In early January 1865 (after over 3½ years of struggle) American journalist Francis Blair spearheaded an effort to have both sides meet face-to-face to work out a compromise. Blair was concerned about French military presence in Mexico. He envisioned a cessation of the American conflict and re-unification to squelch this perceived threat. (Lincoln was skeptical about this proposition.) Instigated by Blair, a meeting was arranged for February 5, 1865, and the chosen location was Hampton Roads, Virginia. Thus, we have the Hampton Roads Conference.

Representing the United States was Abraham Lincoln and William Seward and representing the Confederate States was Alexander Stephens, Judge William Campbell, and R.M.T. Hunter. Seward requested an informal meeting with no official written records. However, Stephens referenced the meeting in A Constitutional View of the War Between the States: Its Causes, Character, Conduct and Results. (Campbell and Hunter both made later references to the conference.)

Lincoln said he favored cessation of hostilities as long as the Southern States pledged their loyalty to the Union and, only under those conditions, would military operations cease. Judge Campbell asked about the terms for rejoining the Union. Stephens suggested a “cooling off” period and stressed that State sovereignty would have to be recognized. Seward claimed that allowing secession would create a tenuous Union, even floating the possibility that individual States might make treaties with foreign countries.

Hunter asked about reunification and forcing the Confederate States to join with the Union Army to invade Mexico. Lincoln and Seward said that was unnecessary. The Confederates made it clear they would never agree to invade Mexico and try to force a specific government on them—that is what they were already fighting against.

The conversation moved to slavery and Stephens asked Lincoln about the status of the slave population.
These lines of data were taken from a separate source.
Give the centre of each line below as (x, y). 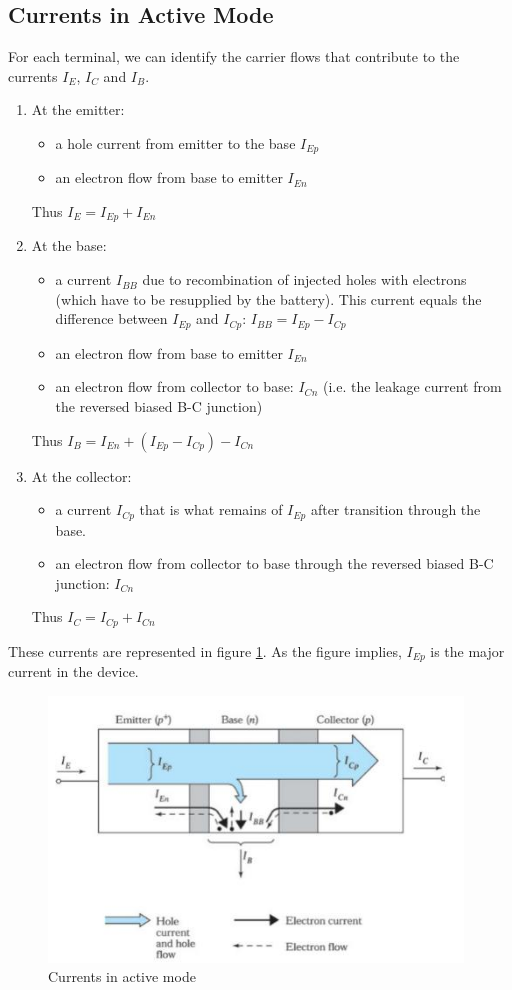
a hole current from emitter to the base (175, 142)
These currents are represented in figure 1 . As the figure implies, (205, 650)
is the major (467, 650)
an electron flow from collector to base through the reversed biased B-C (274, 563)
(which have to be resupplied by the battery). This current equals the (268, 298)
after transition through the (395, 509)
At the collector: (81, 475)
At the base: (69, 245)

Lincoln made it clear the Emancipation Proclamation was simply a war measure and, if the Southern States rejoined, they could bring enough votes to defeat any amendments tied to ending the practice. He did express a desire to end all slavery within six years. Seward claimed about 200,000 slaves were freed by the proclamation and they would remain free. (Some argue the “war measure proclamation” had no legal basis and actually freed nobody.)
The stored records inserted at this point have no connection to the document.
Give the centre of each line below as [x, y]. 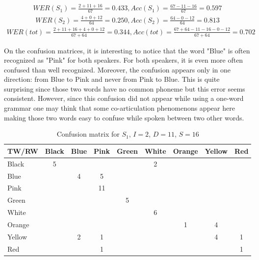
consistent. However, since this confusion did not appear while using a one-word [124, 98]
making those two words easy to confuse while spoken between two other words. [124, 117]
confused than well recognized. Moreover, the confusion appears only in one [117, 69]
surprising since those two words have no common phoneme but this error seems [125, 88]
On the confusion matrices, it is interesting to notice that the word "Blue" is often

Stephens asked Lincoln about how Southern States representation would play out upon re-entry. Lincoln essentially said their return would be business as usual, without punishment via reconstruction or otherwise. Campbell asked Seward about the hypothetical results of freeing the slaves. Lincoln chimed in with the old cliché “let’em root”, a variation of root hog or die, which originated from the old practice of turning pigs loose and letting them fend for themselves. A blunt interpretation would be that, in Lincoln’s opinion, if they cannot make it on their own, just let them die. With independence at the forefront, the Southern delegation asked about the continued existence of West Virginia. Lincoln said it would remain a “State” even if the Southern States rejoined the Union. (Lincoln recognized the “unconstitutional secession” of West Virginia but failed to recognize the Confederate States’ exercise of self-government.)
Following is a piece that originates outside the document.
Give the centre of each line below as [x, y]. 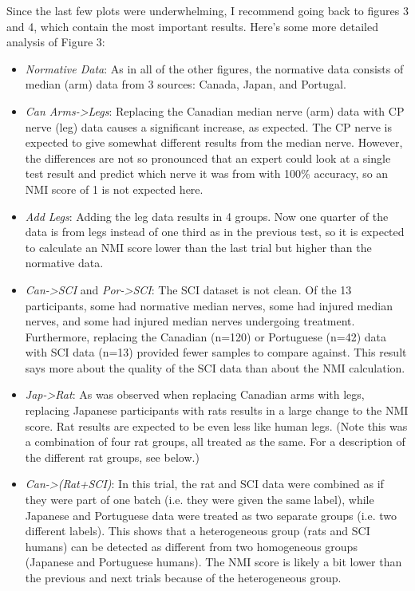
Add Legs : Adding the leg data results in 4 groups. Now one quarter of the [207, 216]
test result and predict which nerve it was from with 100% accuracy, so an [207, 173]
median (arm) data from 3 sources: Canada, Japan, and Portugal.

Lincoln was confident the U.S. Government would be willing to pay $400,000,000 to compensate slave-owners. He readily admitted the North was as responsible for slavery as the South. Seward echoed the sentiment that a war-weary North would approve compensation. Stephens reiterated the significance of a cooling off period but Lincoln indicated that he was unlikely to change his mind and agree to those terms.

The Southern representatives steadily advocated for independence and the Northern representatives called for reunification. Both sides knew the continuance of slavery in an independent South was dubious given the absence of legal and constitutional protections provided by being part of the Union. Lincoln consistently supported the continuance of slavery where it existed for a limited time and voiced his disapproval of its expansion into other parts of the U.S.

Post war, Julian S. Carr, wrote a pamphlet reputing the accusation that Stephens said Lincoln produced a piece of paper with “Union” written at the top and then asked Southern representatives to write whatever they pleased after it. The implication was that Lincoln was exercising benevolence and Davis was being obstinate. Carr cites overwhelming evidence that this never happened.

The conclusion is simple. In August 1864, Jefferson Davis stated: “you may ‘emancipate’ every negro in the Confederacy, but we will be free! We will govern ourselves.” (Magness) In a nutshell – the South wanted to govern itself and the North would not allow it.